Is the compound in the picture chiral or achiral?
The answer in practice is: it depends. You say that there would be free rotation along the phenyl–vinyl bond. However, every adjacent carbon atom — the 2- and 6-positions of the phenyl ring and the 1-position of the double bond — are substituted. For free rotation to occur, these substituents must pass each other. Since they are all bulky, though, free rotation is very effectively hindered. A planar rotamer with full π conjugation between the phenyl ring and the double bond is not populated at any extend which can be shown by the NMR shifts of the corresponding carbon atoms (and could also be shown if the methyl group on the double bond were a proton, because it’s shift would be vastly different from one in styryl conjugation).

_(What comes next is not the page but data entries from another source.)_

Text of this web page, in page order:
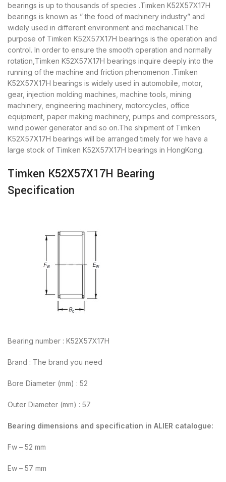
bearings is up to thousands of species .Timken K52X57X17H
bearings is known as ” the food of machinery industry” and
widely used in different environment and mechanical.The
purpose of Timken K52X57X17H bearings is the operation and
control. In order to ensure the smooth operation and normally
rotation,Timken K52X57X17H bearings inquire deeply into the
running of the machine and friction phenomenon .Timken
K52X57X17H bearings is widely used in automobile, motor,
gear, injection molding machines, machine tools, mining
machinery, engineering machinery, motorcycles, office
equipment, paper making machinery, pumps and compressors,
wind power generator and so on.The shipment of Timken
K52X57X17H bearings will be arranged timely for we have a
large stock of Timken K52X57X17H bearings in HongKong.
Timken K52X57X17H Bearing
Specification
Bearing number : K52X57X17H
Brand : The brand you need
Bore Diameter (mm) : 52
Outer Diameter (mm) : 57
Bearing dimensions and specification in ALIER catalogue:
Fw – 52 mm
Ew – 57 mm
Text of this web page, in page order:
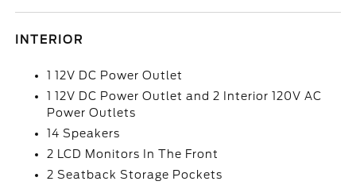
INTERIOR
1 12V DC Power Outlet
1 12V DC Power Outlet and 2 Interior 120V AC
Power Outlets
14 Speakers
2 LCD Monitors In The Front
2 Seatback Storage Pockets
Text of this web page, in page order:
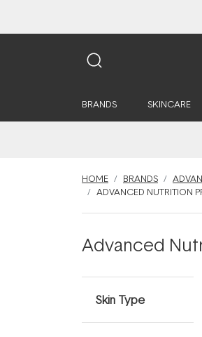
BRANDS SKINCARE
HOME BRANDS
ADVANCED NUTRITION
Advanced
Skin Type
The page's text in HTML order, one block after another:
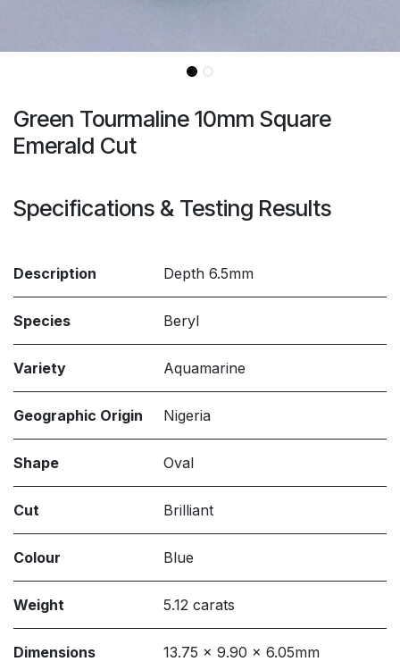
Green Tourmaline 10mm Square
Emerald Cut
Specifications & Testing Results
Description Depth 6.5mm
Species Beryl
Variety Aquamarine
Geographic Origin Nigeria
Shape Oval
Cut Brilliant
Colour Blue
Weight 5.12 carats
Dimensions 13.75 x 9.90 x 6.05mm
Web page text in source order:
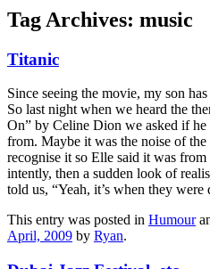
Tag Archives: music
Titanic
Since seeing the movie, my son
So last night when we heard the
On” by Celine Dion we asked if he
from. Maybe it was the noise of the
recognise it so Elle said it was
intently, then a sudden look of
told us, “Yeah, it’s when they were
This entry was posted in Humour
April, 2009 by Ryan.
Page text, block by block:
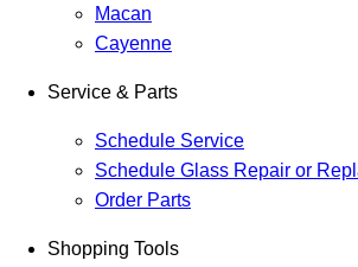
Macan
Cayenne
Service & Parts
Schedule Service
Schedule Glass Repair or
Order Parts
Shopping Tools
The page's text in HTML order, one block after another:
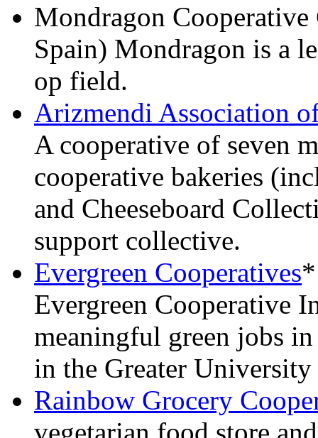
Mondragon
Spain) Mondragon is a
op field.
Arizmendi Association
A cooperative of seven
cooperative bakeries
and Cheeseboard
support collective.
Evergreen Cooperatives
Evergreen Cooperative
meaningful green jobs
in the Greater
Rainbow Grocery
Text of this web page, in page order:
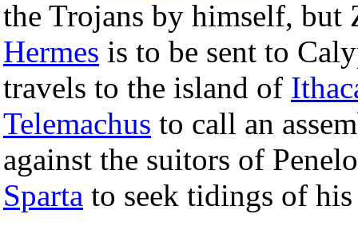
the Trojans by himself, but
Hermes is to be sent to
travels to the island of
Telemachus to call an
against the suitors of
Sparta to seek tidings of
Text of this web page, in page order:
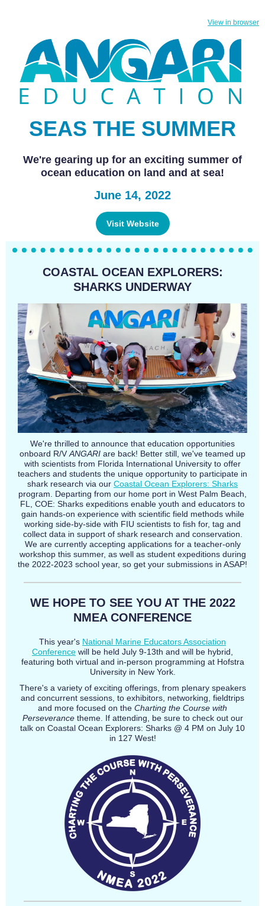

Under low enough temperatures, the compound you have been given will indeed form to separable enantiomers due to the bromine atom which destroys the molecule’s symmetry. These are examples of axial chirality; if the chlorine atom is above the phenyl ring’s plane, it is (aR), if it is below, the compound is (aS). The two enantiomers can be separated, e.g. by chiral HPLC, and they will show optical activity.
At higher temperatures, thermal energy will be enough to overcome the rotation barrier and an optically active single enantiomer will racemise. This temperature is typically above room temperature for a system such as your’s but well below the temperature required for alkene (E/Z) isomerisation.
This concept is called atropisomerism and is also the reason why BINOL and BINAP are chiral.